January 16th, 2017

I voted for Barack Hussein Obama in 2008, but not in 2012. While I fully understand the emotional and symbolic importance of President Obama, he won election and re-election because he was the best in a really horrible field of candidates, and in the years following the historic 2008 election of President Obama, the disastrously failed Democratic National Committee covered its ears and made lalalala sounds while Republican National Committee offered up Mitt Romney as a sacrificial lamb in 2012 and allowed president-elect Donald John Trump stomped all over the occupants of the Republican clown car in 2016.

Gary Younge, writing in How Barack Obama paved the way for Donald Trump for The Guardian, makes his case:

As Obama passes the keys and the codes to Donald Trump at the end of this week, so many liberals mourn the passing of what has been, remain in a state of disbelief for what has happened, and express deep anxiety about what is to come. It is a steep cliff – politically, rhetorically and aesthetically – from the mocha-complexioned consensual intellectual to the permatanned, “pussy-grabbing” vulgarian.

But there is a connection between the “new normal” and the old that must be understood if resistance in the Trump era is going to amount to more than Twitter memes driven by impotent rage and fuelled by flawed nostalgia.
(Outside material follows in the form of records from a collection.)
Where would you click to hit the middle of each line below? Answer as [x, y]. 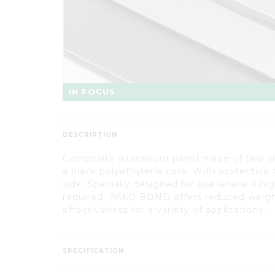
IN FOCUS [92, 91]
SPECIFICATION [93, 250]
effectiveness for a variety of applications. [164, 210]
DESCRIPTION [90, 134]
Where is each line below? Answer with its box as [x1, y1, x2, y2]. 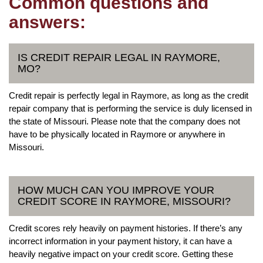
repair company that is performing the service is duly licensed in [9, 103, 252, 113]
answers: [9, 12, 86, 32]
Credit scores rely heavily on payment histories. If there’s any [9, 222, 242, 233]
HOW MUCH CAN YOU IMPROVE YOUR [18, 184, 214, 196]
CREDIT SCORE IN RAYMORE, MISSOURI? [18, 195, 231, 207]
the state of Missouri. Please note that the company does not [9, 116, 240, 126]
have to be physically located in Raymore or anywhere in [9, 129, 225, 139]
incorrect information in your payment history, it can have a [9, 235, 232, 246]
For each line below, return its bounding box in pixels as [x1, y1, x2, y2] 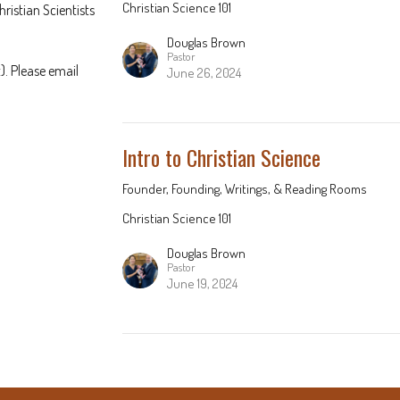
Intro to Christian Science [122, 141, 321, 173]
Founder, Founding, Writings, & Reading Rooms [122, 180, 368, 197]
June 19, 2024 [167, 275, 238, 292]
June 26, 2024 [167, 64, 242, 81]

This transition is not simply a matter of sequence – one bad president following a good one – but consequence: one horrendous agenda made possible by the failure of its predecessor.

As I’ve listened to and read reflections about the past eight years, I’m not hearing about how America is better for President Obama having been at the helm, but rather I see story after story about what I can only characterize as style. I don’t want style from the President of the United States, I want substance. I didn’t see that in the first four years and that was why I didn’t vote a second time for President Obama. (For the record, I’ve only voted twice for a single President: Jimmy Carter, who, despite the popular vilification, remains, in my estimation, the best American leader of my adult life.) Younge continues:

Racism’s role should not be underplayed, but its impact can arguably be overstated. While Trump evidently emboldened existing racists, it’s not obvious that he created new ones. He received the same proportion of the white vote as Mitt Romney in 2012 and George W Bush in 2004. It does not follow that because Trump’s racism was central to his meaning for liberals, it was necessarily central to his appeal for Republicans.

There is a deeper connection, however, between Trump’s rise and what Obama did—or rather didn’t do—economically. He entered the White House at a moment of economic crisis, with Democratic majorities in both Houses and bankers on the back foot. Faced with the choice of preserving the financial industry as it was or embracing far-reaching reforms that would have served the interests of those who voted for him, he chose the former.

For whatever reasons, Obama caved.

Just a couple of months into his first term he called a meeting of banking executives. “The president had us at a moment of real vulnerability,” one of them told Ron Suskind in his book Confidence Men. “At that point, he could have ordered us to do just about anything and we would have rolled over. But he didn’t – he mostly wanted to help us out, to quell the mob.” People lost their homes while bankers kept their bonuses and banks kept their profits.

In 2010 Damon Silvers of the independent congressional oversight panel told Treasury officials: “We can either have a rational resolution to the foreclosure crisis, or we can preserve the capital structure of the banks. We can’t do both.” They chose the latter. Not surprisingly, this was not popular. Three years into Obama’s first term 58 percent of the country—including an overwhelming majority of Democrats and independents—wanted the government to help stop foreclosures. His Treasury secretary, Timothy Geithner, did the opposite, setting up a programme that would “foam the runway” for the banks.

Did Obama know something that Younge, I and the rest of the world didn’t know? Possibly. I would think, however, that if that were the case, we would have heard about that before the 2016 election. The Obama legacy will not be the Affordable Care Act, his legacy will be the missed opportunity to end too-big-to-fail financial institutions. Younge concludes:

This time last year, fewer than four in 10 were happy with Obama’s economic policies. When asked last week to assess progress under Obama 56 percent of Americans said the country had lost ground or stood still on the economy, while 48% said it had lost ground on the gap between the rich and poor—against just 14% who said it gained ground. These were the Obama coalition – black and young and poor – who did not vote in November, making Trump’s victory possible. Those whose hopes are not being met: people more likely to go to the polls because they are inspired about a better future than because they fear a worse one.

Naturally, Trump’s cabinet of billionaires will do no better and will, in all likelihood, do far worse. And even as we protest about the legitimacy of the “new normal”, we should not pretend it is replacing something popular or effective. The old normal was not working. The premature nostalgia for the Obamas in the White House is not a yearning for Obama’s policies.

The horror of a Trump presidency may make us nostalgic for Obama, but Younge is right: we must remember how we got here.